Stored items from a collection:

--

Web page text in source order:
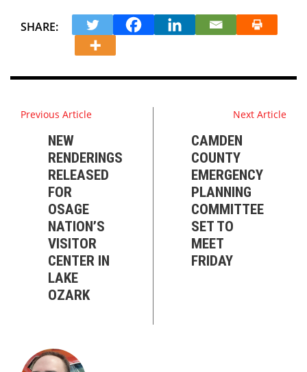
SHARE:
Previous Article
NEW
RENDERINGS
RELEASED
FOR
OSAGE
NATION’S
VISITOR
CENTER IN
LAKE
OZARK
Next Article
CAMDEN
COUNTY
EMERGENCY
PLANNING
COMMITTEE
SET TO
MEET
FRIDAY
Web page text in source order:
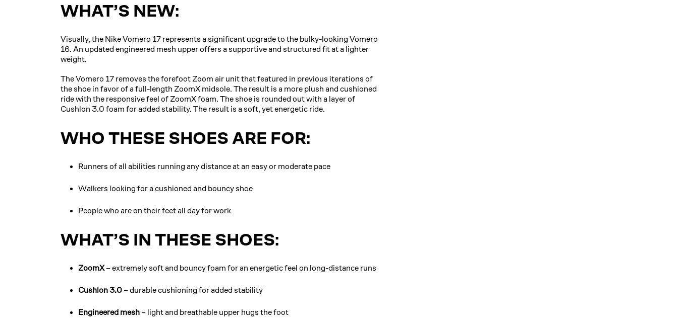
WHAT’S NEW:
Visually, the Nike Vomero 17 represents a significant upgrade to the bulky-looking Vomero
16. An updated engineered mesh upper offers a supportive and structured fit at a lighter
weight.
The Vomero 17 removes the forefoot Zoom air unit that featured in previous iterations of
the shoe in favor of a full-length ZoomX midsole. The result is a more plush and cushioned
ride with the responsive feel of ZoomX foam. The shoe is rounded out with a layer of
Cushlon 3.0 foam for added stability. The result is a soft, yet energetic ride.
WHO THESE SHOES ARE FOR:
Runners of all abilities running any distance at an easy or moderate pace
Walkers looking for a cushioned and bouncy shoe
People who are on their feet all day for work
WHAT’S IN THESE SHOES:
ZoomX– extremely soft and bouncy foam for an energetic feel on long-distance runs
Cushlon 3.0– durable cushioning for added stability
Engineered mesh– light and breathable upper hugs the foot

--

**Problem to work on:** Gather each line from the entries above that includes the word "Vomero".

**Solved problem:**
Visually, the Nike Vomero 17 represents a significant upgrade to the bulky-looking Vomero
The Vomero 17 removes the forefoot Zoom air unit that featured in previous iterations of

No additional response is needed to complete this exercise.